Features of Helminth-Induced Immune Responses
Although each helminth pathogen triggers characteristic infections associated with the biology of the specific parasite, they all evoke immune responses that share common patterns. The first conserved feature of helminth infection is a T helper (Th) 2-type dominated immune response. Th2-type immunity is typically characterized by an increase in the levels of interleukin-4 (IL-4) and other Th2-type cytokines (including IL-5, IL-9, IL-13, and IL-21), activation and expansion of CD4+ Th2 cells, plasma cells secreting immunoglobulin E (IgE), eosinophils, mast cells, and basophils, all of which can produce various types of Th2-type cytokines (Jenkins et al., 2011). The other recurring immunological characteristic of helminth infection is the down regulation of the Th1-type and Th17-type responses and their associated inflammation. Th1-type responses are characterized with increases in the number of Th1 cells, cytotoxic CD8+ T cells, neutrophils and macrophages. Various cytokines that are expressed during Th2-type responses, including IL-4, IL-13, and IL-21 can also downregulate Th1-type and Th17-type.

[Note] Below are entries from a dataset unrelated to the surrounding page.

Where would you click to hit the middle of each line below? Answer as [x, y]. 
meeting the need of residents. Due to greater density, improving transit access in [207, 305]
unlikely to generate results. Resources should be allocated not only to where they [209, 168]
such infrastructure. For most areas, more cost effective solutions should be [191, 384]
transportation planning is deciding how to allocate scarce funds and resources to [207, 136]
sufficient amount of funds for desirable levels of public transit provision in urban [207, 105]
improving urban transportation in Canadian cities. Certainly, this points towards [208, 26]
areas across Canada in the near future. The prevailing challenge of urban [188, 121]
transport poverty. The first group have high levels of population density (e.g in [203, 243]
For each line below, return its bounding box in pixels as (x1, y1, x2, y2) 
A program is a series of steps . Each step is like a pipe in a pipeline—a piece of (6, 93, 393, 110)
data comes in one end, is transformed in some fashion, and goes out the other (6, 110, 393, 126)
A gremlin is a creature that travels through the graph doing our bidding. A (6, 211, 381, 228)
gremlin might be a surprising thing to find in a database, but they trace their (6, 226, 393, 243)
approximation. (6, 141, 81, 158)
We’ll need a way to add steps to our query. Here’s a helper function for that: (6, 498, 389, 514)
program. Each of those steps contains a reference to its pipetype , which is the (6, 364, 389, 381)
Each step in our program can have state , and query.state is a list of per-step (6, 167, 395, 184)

A further important dimension in helminth infection is the differentiation of alternatively activated macrophages (aaMφs) under the influence of Th2-type cytokines. While aaMφs are recruited to the site of infection and are implicated as functional effectors, they also have strong anti-inflammatory properties and highly express genes whose functions relate to the repair of extracellular matrices, wound healing and fibrosis. The overall outcome of a helminth infection may then be an environment with down-regulated proinflammatory responsiveness, activated damage repair mechanisms and a tightly controlled development of Th2 anti-parasite effector responses (see Cook et al., 2012).

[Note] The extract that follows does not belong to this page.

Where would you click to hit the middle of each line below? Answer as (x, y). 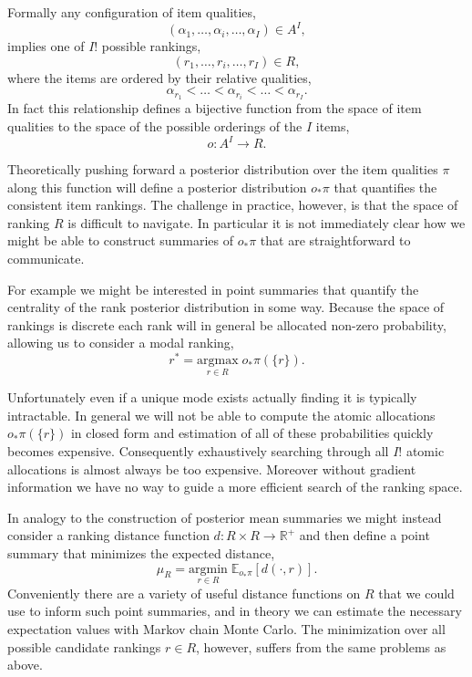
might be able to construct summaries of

Hence, helminth parasites are master regulators of immune responses utilizing complex mechanisms to favor long-term persistence in the host. Mechanistically, parasite modulation of the immune system is likely to be effected through the release of soluble mediators which ligate, degrade or otherwise interact with host immune cells and molecules (Lightowlers and Rickard, 1988). Much of the earlier literature on immunological effects of helminth products depended on crude extract (such as SEA schistosome eggs antigen), although the degree to which the host is exposed to constituent molecules was uncertain. While both somatically derived and secreted products are known to have immunological activity (Johnston et al., 2009), the secreted helminth modulators are those most likely to be physiological actors at the interface between live parasites and the host (Hewitson et al., 2009). For that reason, research has focused on identifying “excretory-secretory” (ES) products released by live worms with immunomodulatory properties (for reviews on the subject: Maizels and Yazdanbakhsh, 2003; Thomas and Harn, 2004; Dzik, 2006).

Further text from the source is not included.